При нем Эва не пила, но с Якубом? Этот пьяница без рюмки не признает ни одной встречи. Может, они заглянули в этот артистический клуб, где он познакомился с Эвой в тот трагический для нее вечер…

«Трагический? — подумал Анджей, наливая вторую рюмку. — Не ошибался ли я, веря каждому ее слову? Я любил ее, был ослеплен ее красотой и молодостью и не хотел видеть многих мелочей… У меня нет доказательств, что в тот первый день и в ту первую ночь Эва вела себя искренне, она ведь могла и разыграть сцену самоубийства… Нет, невозможно, тогда она была действительно сломлена…» Но тот, другой голос, который любил переворачивать факты наизнанку, шептал: «Вспомни, она вышла из зала медленной походкой, не спеша одевалась, ни на кого не смотрела и лишь на тебя бросила взгляд, эдакий взгляд несчастной жертвы. Пойми, она — рафинированная кокетка, а не впечатлительный ребенок. Никакая ни «дочурка», ни «солнце», как ты, глупый, ее называл. Она знала, что ты за ней пойдешь, поэтому позволяла себе фокусы на мосту. А эта сцена с открытым окном?» Его прошиб пот. «Может быть, действительно так было? Нет, не верится, у меня, кажется, начинается истерика…» Мысли роились и путались. Так или иначе, но Эвы рядом не было. Весь план, вынашиваемый месяцами, скрываемый от Ренаты и институтских сплетников, рухнул, исчез, словно разорванные ветром нити бабьего лета.

Анджей расплатился и вышел. На углу Листа ди Спанья и переулка, в глубине которого виднелась неоновая реклама гостиницы «Флорида», Анджей остановился около магазина с косметикой. Он закрывался, но продавщица, увидев клиента, приветливо распахнула двери.

— Нет-нет, синьора, — запротестовал он. И подумал: «Я ничего не куплю ни сегодня, ни завтра. Некому». Он продолжал стоять, зачарованно глядя поверх флаконов в зеркало. Оттуда на него глядел пожилой человек. Он редко видел свое отражение в зеркале: только утром, во время бритья. Собственное лицо его интересовало мало: какое есть, такое есть, физиономия, конечно, не из лучших, но ничего не поделаешь… Его искренне передергивало, когда он слышал комплимент в свой адрес. Какая там мужественность! Улыбка! «Ерунда, — подумал он, — я не актер, и лицо для меня не средство заработка». Но сейчас ему было важно то, что он увидел. В этих выцветших глазах, волевых губах и в резко очерченном подбородке есть вот что: двадцать лет разницы. Если бы Эва стояла рядом, он, может быть, наконец понял бы все и излечился от глупости.
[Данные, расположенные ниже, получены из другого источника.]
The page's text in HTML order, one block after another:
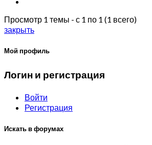
Просмотр 1 темы - с 1 по 1 (1 всего)
закрыть
Мой профиль
Логин и регистрация
Войти
Регистрация
Искать в форумах
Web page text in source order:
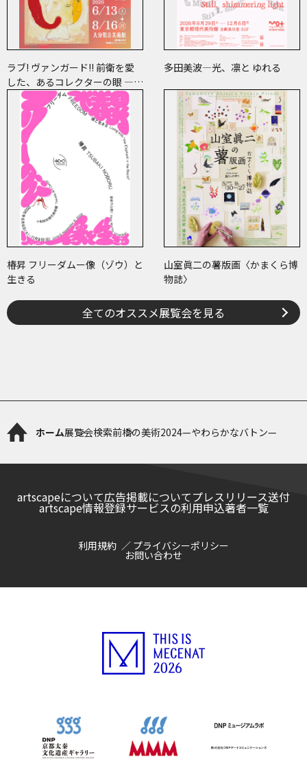
ラブ! ヴァンガード!! 前衛を愛
した、あるコレクターの眼 ―草
間彌生、ヘイター and more
多田美波―光、凛と ゆれる
椿昇 フリーダムー像（ゾウ）と
生きる
山室眞二の薯版画〈かまくら博
物誌〉
全てのオススメ展覧会を見る
ホーム展覧会検索前橋の美術2024—やわらかなバトン—
artscapeについて広告掲載についてプレスリリース送付
artscape情報登録サービスの利用申込著者一覧
利用規約 プライバシーポリシー
お問い合わせ
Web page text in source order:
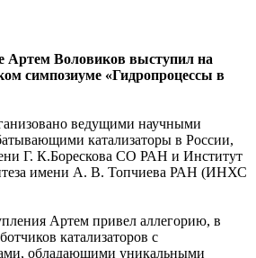
Артем Воловиков выступил на
симпозиуме «Гидропроцессы в
ведущими научными
катализаторы в России,
Г. К.Борескова СО РАН и Институт
имени А. В. Топчиева РАН (ИНХС
Артем привел аллегорию, в
катализаторов с
обладающими уникальными
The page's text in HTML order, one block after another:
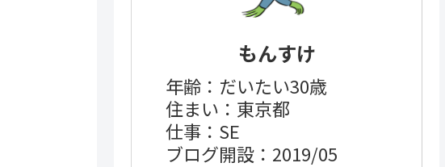
もんすけ
年齢：だいたい30歳
住まい：東京都
仕事：SE
ブログ開設：2019/05
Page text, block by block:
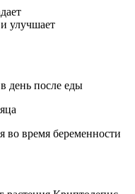
улучшает
день после еды
во время беременности
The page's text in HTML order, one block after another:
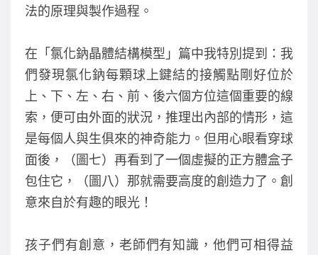
法的原理與製作過程。
在「氯化鈉晶體結構模型」篇中我特別提到：我
們發現氯化鈉每顆球上鍵結的接觸點剛好位於
上、下、左、右、前、後六個方位這個重要的線
索，便可由外面的狀況，推理出內部的情形，這
是每個人與生俱來的神奇能力。但用心眼看穿球
面後，（圖七）再看到了一個虛擬的正方體盒子
包住它，（圖八）那就需要高度的創造力了。創
意來自於有趣的眼光！
孩子們有創意，老師們有知識，他們可相得益
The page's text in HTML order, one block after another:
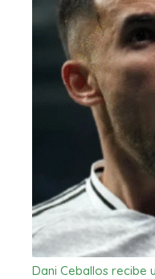
Dani Ceballos recibe
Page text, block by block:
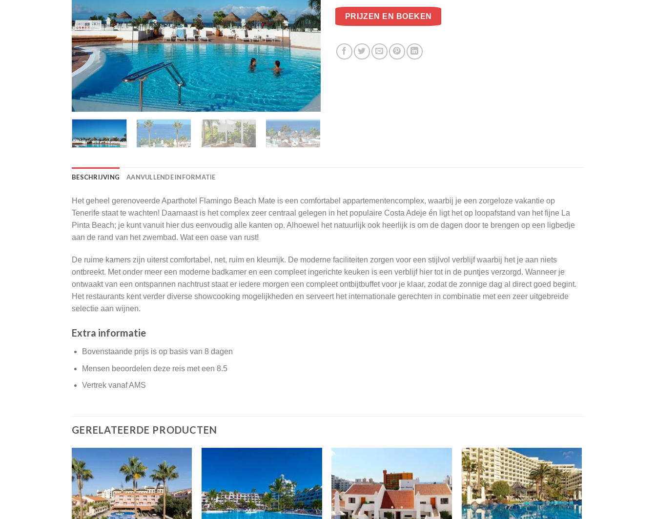
PRIJZEN EN BOEKEN
BESCHRIJVING AANVULLENDE INFORMATIE
Het geheel gerenoveerde Aparthotel Flamingo Beach Mate is een comfortabel appartementencomplex, waarbij je een zorgeloze vakantie op
Tenerife staat te wachten! Daarnaast is het complex zeer centraal gelegen in het populaire Costa Adeje én ligt het op loopafstand van het fijne La
Pinta Beach; je kunt vanuit hier dus eenvoudig alle kanten op. Alhoewel het natuurlijk ook heerlijk is om de dagen door te brengen op een ligbedje
aan de rand van het zwembad. Wat een oase van rust!
De ruime kamers zijn uiterst comfortabel, net, ruim en kleurrijk. De moderne faciliteiten zorgen voor een stijlvol verblijf waarbij het je aan niets
ontbreekt. Met onder meer een moderne badkamer en een compleet ingerichte keuken is een verblijf hier tot in de puntjes verzorgd. Wanneer je
ontwaakt van een ontspannen nachtrust staat er iedere morgen een compleet ontbijtbuffet voor je klaar, zodat de zonnige dag al direct goed begint.
Het restaurants kent verder diverse showcooking mogelijkheden en serveert het internationale gerechten in combinatie met een zeer uitgebreide
selectie aan wijnen.
Extra informatie
Bovenstaande prijs is op basis van 8 dagen
Mensen beoordelen deze reis met een 8.5
Vertrek vanaf AMS
GERELATEERDE PRODUCTEN
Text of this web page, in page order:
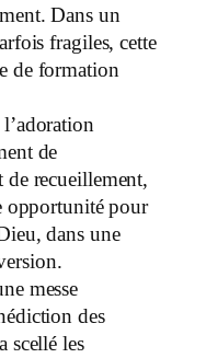
Dans un
fragiles, cette
de formation
de
recueillement,
opportunité pour
dans une
messe
des
scellé les
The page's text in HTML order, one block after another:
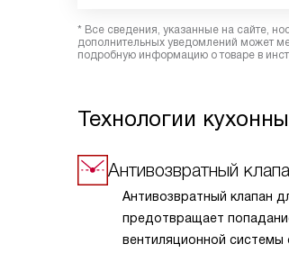
* Все сведения, указанные на сайте,
дополнительных уведомлений может
подробную информацию о товаре в
Технологии
Антивозвратный
Антивозвратный клапан
предотвращает
вентиляционной
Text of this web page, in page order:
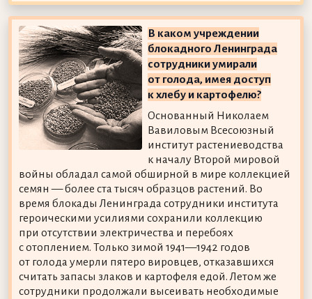
В каком учреждении
блокадного Ленинграда
сотрудники умирали
от голода, имея доступ
к хлебу и картофелю?
Основанный Николаем
Вавиловым Всесоюзный
институт растениеводства
к началу Второй мировой
войны обладал самой обширной в мире коллекцией
семян — более ста тысяч образцов растений. Во
время блокады Ленинграда сотрудники института
героическими усилиями сохранили коллекцию
при отсутствии электричества и перебоях
с отоплением. Только зимой 1941—1942 годов
от голода умерли пятеро вировцев, отказавшихся
считать запасы злаков и картофеля едой. Летом же
сотрудники продолжали высеивать необходимые
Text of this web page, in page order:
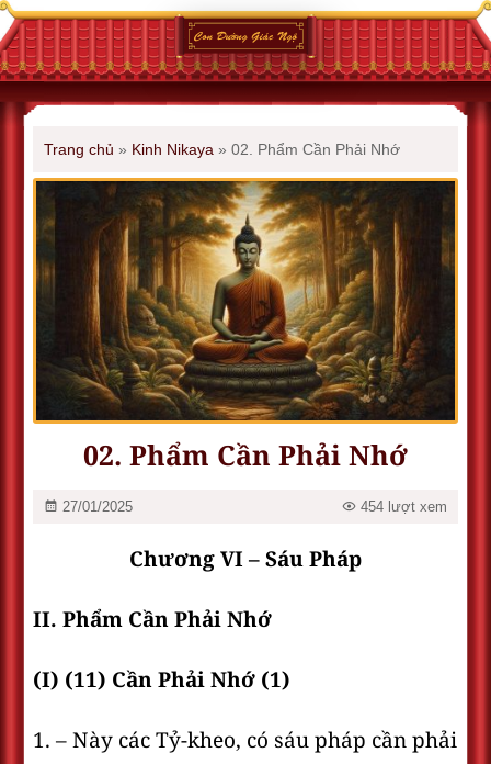
Trang chủ » Kinh Nikaya » 02. Phẩm Cần Phải Nhớ
02. Phẩm Cần Phải Nhớ
27/01/2025 454 lượt xem
Chương VI – Sáu Pháp
II. Phẩm Cần Phải Nhớ
(I) (11) Cần Phải Nhớ (1)
1. – Này các Tỷ-kheo, có sáu pháp cần phải
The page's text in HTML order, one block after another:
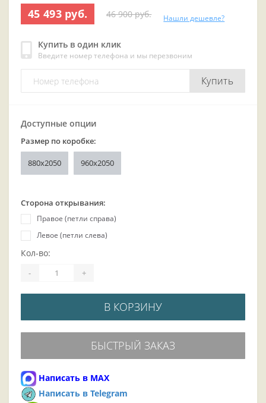
45 493 руб. 46 900 руб. Нашли дешевле?
Купить в один клик
Введите номер телефона и мы перезвоним
Купить
Доступные опции
Размер по коробке:
880x2050 960x2050
Сторона открывания:
Правое (петли справа)
Левое (петли слева)
Кол-во:
- +
В КОРЗИНУ
БЫСТРЫЙ ЗАКАЗ
Написать в MAX
Написать в Telegram
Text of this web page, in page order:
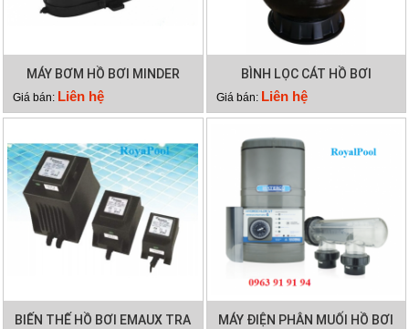
MÁY BƠM HỒ BƠI MINDER
MXB100
Giá bán: Liên hệ
BÌNH LỌC CÁT HỒ BƠI
MINDER M36
Giá bán: Liên hệ
BIẾN THẾ HỒ BƠI EMAUX TRA
MÁY ĐIỆN PHÂN MUỐI HỒ BƠI
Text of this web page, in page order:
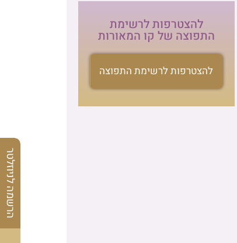
להצטרפות לרשימת
התפוצה של קו המאורות
להצטרפות לרשימת התפוצה
הרשמה לניוזלטר
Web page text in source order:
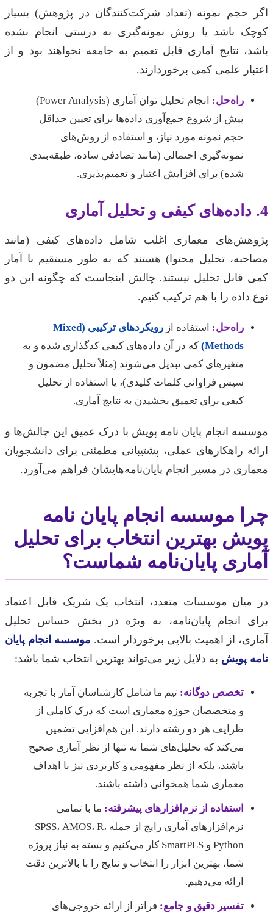
اگر حجم نمونه (تعداد شرکت‌کنندگان در پژوهش) بسیار
کوچک باشد یا روش نمونه‌گیری به درستی انجام نشده
باشد، نتایج آماری قابل تعمیم به جامعه نخواهند بود و از
اعتبار علمی کمی برخوردارند.
راه‌حل:
انجام تحلیل توان آماری (Power Analysis)
پیش از شروع جمع‌آوری داده‌ها برای تعیین حداقل
حجم نمونه مورد نیاز، و استفاده از روش‌های
نمونه‌گیری احتمالی (مانند تصادفی ساده، طبقه‌بندی
شده) برای افزایش اعتبار و تعمیم‌پذیری.
4. داده‌های کیفی و تحلیل آماری
پژوهش‌های معماری اغلب شامل داده‌های کیفی (مانند
مصاحبه، تحلیل محتوا) هستند که به طور مستقیم با آمار
کمی قابل تحلیل نیستند. چالش اینجاست که چگونه این دو
نوع داده را با هم ترکیب کنیم.
راه‌حل: استفاده از
رویکردهای ترکیبی (Mixed
Methods) که در آن داده‌های کیفی کدگذاری شده و به
متغیرهای کمی تبدیل می‌شوند (مثلاً تحلیل مضمون و
سپس فراوانی کلمات کلیدی)، یا استفاده از تحلیل
کیفی برای تعمیق بخشیدن به نتایج آماری.
موسسه انجام پایان نامه پویش با درک عمیق این چالش‌ها و
ارائه راهکارهای عملی، پشتیبانی مطمئنی برای دانشجویان
معماری در مسیر انجام پایان‌نامه‌هایشان فراهم می‌آورد.
چرا موسسه انجام پایان نامه
پویش بهترین انتخاب برای تحلیل
آماری پایان‌نامه شماست؟
در میان موسسات متعدد، انتخاب یک شریک قابل اعتماد
برای انجام پایان‌نامه، به ویژه در بخش حساس تحلیل
آماری، از اهمیت بالایی برخوردار است. موسسه انجام پایان
نامه پویش به دلایل زیر می‌تواند بهترین انتخاب شما باشد:
تخصص دوگانه: تیم ما شامل کارشناسان آمار با تجربه
و متخصصان حوزه معماری است که درک کاملی از
ظرایف هر دو رشته دارند. این هم‌افزایی تضمین
می‌کند که تحلیل‌های شما نه تنها از نظر آماری صحیح
باشند، بلکه از نظر مفهومی و کاربردی نیز با اهداف
معماری شما همخوانی داشته باشند.
استفاده از نرم‌افزارهای پیشرفته: ما با تمامی
نرم‌افزارهای آماری رایج از جمله SPSS، AMOS، R،
Python و SmartPLS کار می‌کنیم و بسته به نیاز پروژه
شما، بهترین ابزار را انتخاب و نتایج را با بالاترین دقت
ارائه می‌دهیم.
تفسیر دقیق و جامع: فراتر از ارائه خروجی‌های
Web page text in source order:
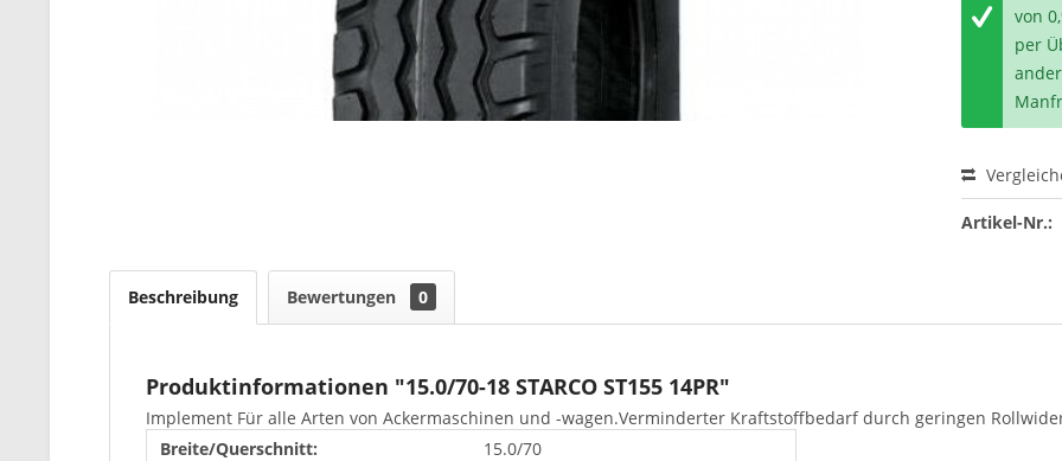
von
per
Artikel-Nr.:
Beschreibung Bewertungen 0
Produktinformationen "15.0/70-18 STARCO ST155 14PR"
Implement Für alle Arten von Ackermaschinen und -wagen.Verminderter Kraftstoffbedarf durch geringen
Breite/Querschnitt:
15.0/70
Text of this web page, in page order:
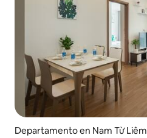
Departamento en Nam Từ Liêm
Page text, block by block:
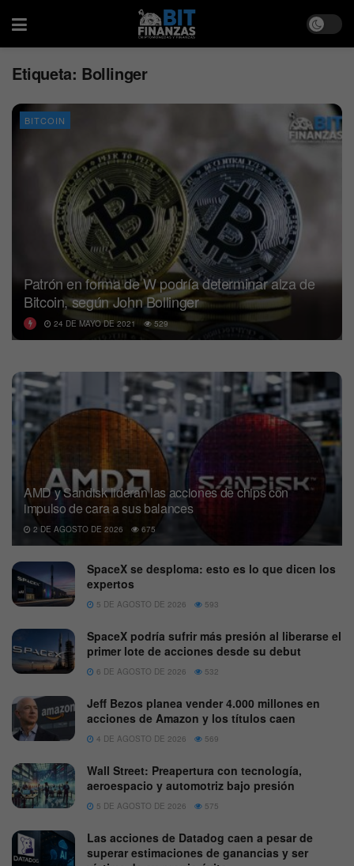
Etiqueta: Bollinger
BITCOIN
Patrón en forma de W podría determinar alza de
Bitcoin, según John Bollinger
24 DE MAYO DE 2021 529
AMD y Sandisk lideran las acciones de chips con
impulso de cara a sus balances
2 DE AGOSTO DE 2026 675
SpaceX se desploma: esto es lo que dicen los
expertos
5 DE AGOSTO DE 2026 593
SpaceX podría sufrir más presión al liberarse el
primer lote de acciones desde su debut
6 DE AGOSTO DE 2026 532
Jeff Bezos planea vender 4.000 millones en
acciones de Amazon y los títulos caen
4 DE AGOSTO DE 2026 569
Wall Street: Preapertura con tecnología,
aeroespacio y automotriz bajo presión
5 DE AGOSTO DE 2026 575
Las acciones de Datadog caen a pesar de
superar estimaciones de ganancias y ser

Они никогда не видели свои лица рядом. Сегодня его собственное отражение напомнило ему простую истину…

Он решительно свернул в переулок. Сейчас заполнит формуляр, пойдет в номер, напишет письмо. Нет, телеграмму… Текст категорический и сухой. Обманула. Был дурак, что верил. Кто это говорил «хочу, чтобы мы были одним существом…» Фразочка из дешевого романа. Все неискренне. Нет, надо острее, по-мужски: кратко и выразительно. Пусть знает, что он не позволит делать из себя шута! Сам покончит с историей, в которую влип. Утром позвонит госпоже Альберти. И вообще откажется от визита. Еще и это хотел для нее сделать…

Он вошел в гостиницу. Девушка в холле разговаривала по телефону и одновременно приветствовала Анджея, кивая головой, что могло быть обычным поддакиванием в разговоре.

Он хотел как можно скорее покончить со всеми формальностями и спрятаться в номере.